====== Stored data ======
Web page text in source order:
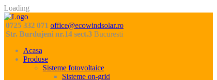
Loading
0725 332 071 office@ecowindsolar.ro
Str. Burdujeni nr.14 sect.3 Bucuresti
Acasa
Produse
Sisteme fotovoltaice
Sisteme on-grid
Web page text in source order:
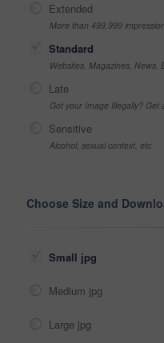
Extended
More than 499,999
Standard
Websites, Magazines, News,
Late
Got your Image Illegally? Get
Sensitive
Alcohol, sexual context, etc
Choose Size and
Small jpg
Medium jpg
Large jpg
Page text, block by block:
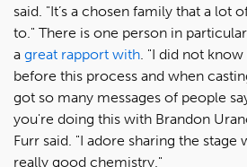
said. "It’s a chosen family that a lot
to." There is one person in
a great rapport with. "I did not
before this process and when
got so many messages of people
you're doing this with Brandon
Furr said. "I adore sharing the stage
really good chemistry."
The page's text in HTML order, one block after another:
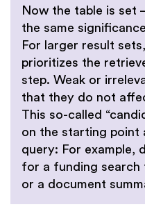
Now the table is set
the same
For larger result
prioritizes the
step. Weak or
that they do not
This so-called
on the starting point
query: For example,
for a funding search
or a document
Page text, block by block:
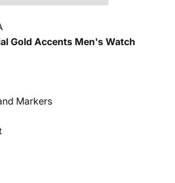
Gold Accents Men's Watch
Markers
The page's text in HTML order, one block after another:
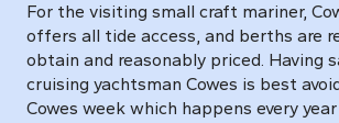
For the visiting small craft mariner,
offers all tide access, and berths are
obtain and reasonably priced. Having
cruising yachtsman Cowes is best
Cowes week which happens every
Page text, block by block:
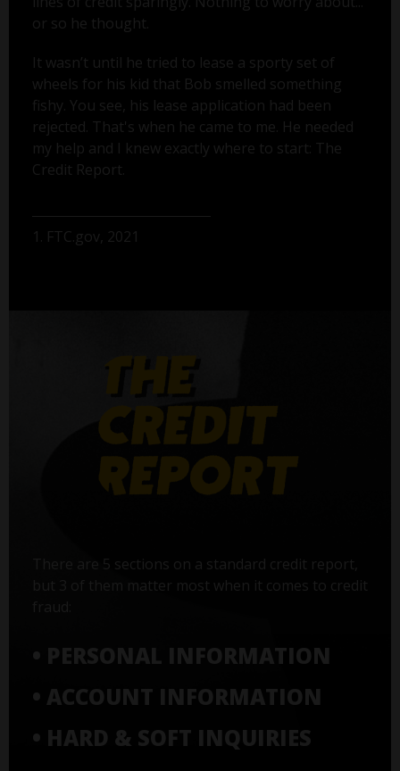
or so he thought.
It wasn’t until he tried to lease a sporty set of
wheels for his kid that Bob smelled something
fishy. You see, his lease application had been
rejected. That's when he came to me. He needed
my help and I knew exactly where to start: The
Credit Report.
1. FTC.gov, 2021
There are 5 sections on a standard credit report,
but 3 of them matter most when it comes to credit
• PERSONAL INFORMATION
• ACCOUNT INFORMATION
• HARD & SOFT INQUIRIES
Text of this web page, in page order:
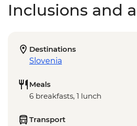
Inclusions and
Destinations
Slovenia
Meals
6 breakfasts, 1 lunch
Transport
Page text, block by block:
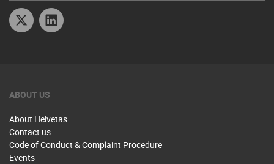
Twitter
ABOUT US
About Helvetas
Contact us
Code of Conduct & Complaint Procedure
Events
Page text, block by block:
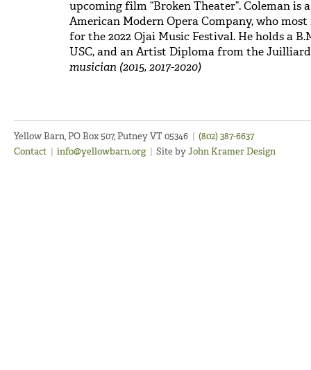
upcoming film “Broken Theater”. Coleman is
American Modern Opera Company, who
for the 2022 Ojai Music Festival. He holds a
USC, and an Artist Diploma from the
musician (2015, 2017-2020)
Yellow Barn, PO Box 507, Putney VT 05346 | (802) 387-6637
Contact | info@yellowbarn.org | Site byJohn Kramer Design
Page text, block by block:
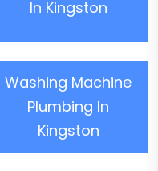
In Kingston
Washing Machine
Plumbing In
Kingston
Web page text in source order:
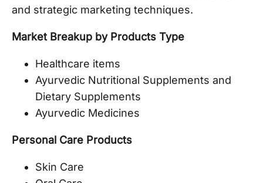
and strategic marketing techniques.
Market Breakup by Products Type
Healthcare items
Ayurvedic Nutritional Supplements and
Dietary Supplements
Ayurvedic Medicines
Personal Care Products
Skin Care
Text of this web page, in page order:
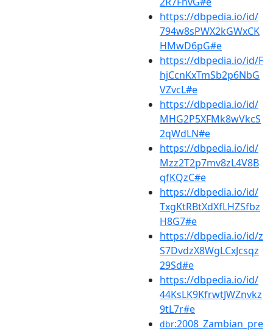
======
Task: Transcribe all the entries precisely. Do not include any picture.

Task output:
Web page text in source order:
Loading
0725 332 071 office@ecowindsolar.ro
Str. Burdujeni nr.14 sect.3 Bucuresti
Acasa
Produse
Sisteme fotovoltaice
Sisteme on-grid
Web page text in source order:
Extended
More than 499,999
Standard
Websites, Magazines, News,
Late
Got your Image Illegally? Get
Sensitive
Alcohol, sexual context, etc
Choose Size and
Small jpg
Medium jpg
Large jpg
Page text, block by block:
said. "It’s a chosen family that a lot
to." There is one person in
a great rapport with. "I did not
before this process and when
got so many messages of people
you're doing this with Brandon
Furr said. "I adore sharing the stage
really good chemistry."
The page's text in HTML order, one block after another:
Now the table is set
the same
For larger result
prioritizes the
step. Weak or
that they do not
This so-called
on the starting point
query: For example,
for a funding search
or a document
Page text, block by block:
Gold Accents Men's Watch
Markers
The page's text in HTML order, one block after another:
For the visiting small craft mariner,
offers all tide access, and berths are
obtain and reasonably priced. Having
cruising yachtsman Cowes is best
Cowes week which happens every
Page text, block by block:
or so he thought.
It wasn’t until he tried to lease a sporty set of
wheels for his kid that Bob smelled something
fishy. You see, his lease application had been
rejected. That's when he came to me. He needed
my help and I knew exactly where to start: The
Credit Report.
1. FTC.gov, 2021
There are 5 sections on a standard credit report,
but 3 of them matter most when it comes to credit
• PERSONAL INFORMATION
• ACCOUNT INFORMATION
• HARD & SOFT INQUIRIES
Text of this web page, in page order:
Inclusions and
Destinations
Slovenia
Meals
6 breakfasts, 1 lunch
Transport
Page text, block by block:
Twitter
ABOUT US
About Helvetas
Contact us
Code of Conduct & Complaint Procedure
Events
Page text, block by block:
upcoming film “Broken Theater”. Coleman is
American Modern Opera Company, who
for the 2022 Ojai Music Festival. He holds a
USC, and an Artist Diploma from the
musician (2015, 2017-2020)
Yellow Barn, PO Box 507, Putney VT 05346 | (802) 387-6637
Contact | info@yellowbarn.org | Site byJohn Kramer Design
Page text, block by block:
In Kingston
Washing Machine
Plumbing In
Kingston
Web page text in source order:
and strategic marketing techniques.
Market Breakup by Products Type
Healthcare items
Ayurvedic Nutritional Supplements and
Dietary Supplements
Ayurvedic Medicines
Personal Care Products
Skin Care
Text of this web page, in page order:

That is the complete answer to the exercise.